**RECORDS FOR THIS TASK**
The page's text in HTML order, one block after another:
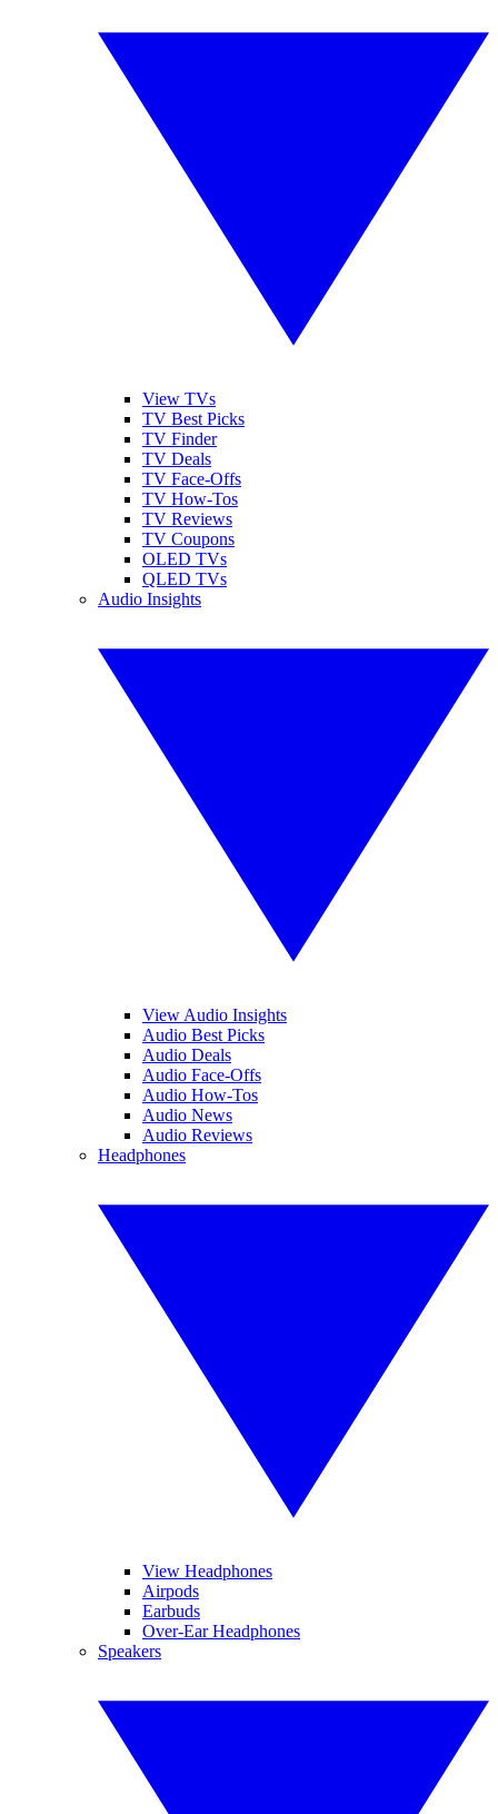
View TVs
TV Best Picks
TV Finder
TV Deals
TV Face-Offs
TV How-Tos
TV Reviews
TV Coupons
OLED TVs
QLED TVs
Audio Insights
View Audio Insights
Audio Best Picks
Audio Deals
Audio Face-Offs
Audio How-Tos
Audio News
Audio Reviews
Headphones
View Headphones
Airpods
Earbuds
Over-Ear Headphones
Speakers

**TASK TO COMPLETE**
Images must not appear; print each record precisely as it reads.

**RESULT OF THE EXERCISE**
The page's text in HTML order, one block after another:
View TVs
TV Best Picks
TV Finder
TV Deals
TV Face-Offs
TV How-Tos
TV Reviews
TV Coupons
OLED TVs
QLED TVs
Audio Insights
View Audio Insights
Audio Best Picks
Audio Deals
Audio Face-Offs
Audio How-Tos
Audio News
Audio Reviews
Headphones
View Headphones
Airpods
Earbuds
Over-Ear Headphones
Speakers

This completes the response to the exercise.